I'm sure by now you've all heard the tragic news of the bombings that occurred at the finish line of the Boston Marathon today.
Events like this for some reason stick with me. I can't turn off the news and I can't stop thinking about it. It's not that it makes me fearful of things that could happen to me, it's more that I can't shake the sadness for those affected but these terrible acts.

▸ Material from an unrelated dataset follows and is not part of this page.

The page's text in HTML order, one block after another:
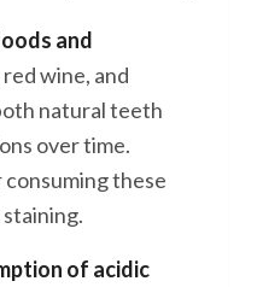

Another thing, and I know I will be in the minority in this but for some reason, along with the victims, I have this strange not really compassion but some feeling I can't fully name for the people who commit these horrible crimes. I always seem to find myself thinking what happened in this persons life that led them to this point. At one point they were an innocent child much like my Maddox and Addison. Then something happened. They experienced something tragic themselves, they have some untreated mental illness, they let the Evil One take over...the list goes on and on. It's heartbreaking to see all of the pain and hurt caused by these people who have somewhere on their journey taken the turn that lead them down the roads that end in these horrific events.
Our world is filled with so much darkness and despair and I hate it. I hate that innocent men, women and children are killed daily worldwide because of senseless violence. I hate that our world, God's creation that he said was good, is so war torn. I hate that Satan has so much control over so many people. I hate that violence is the norm my children will grow up in. I hate that people think guns and more war and violence is the answer. I hate that that all of this stuff exists for me to hate. It all just makes my heart ache.
As Christians, we know how this will all turn out in the end. We know who wins but that doesn't make any event like this easy to deal with. It still hurts and its still unbelievable when these horrendous things occur.
Just like when any other tragedy like this happens my prayers are with all of those involved. I pray God will bring a peace that surpasses all understanding. I pray He will bring healing both physical, emotional and spiritual. And I pray, as naive and cliche as it sounds, that God will bring physical peace to this violent world we live in. I long for the day when there will be no more violence, no more gun, no more hate, no more killing, and no more evil!! Lord come quickly!!
1 comment:
Thanks for sharing your thoughts Holly! I am with you, Lord Come Quickly!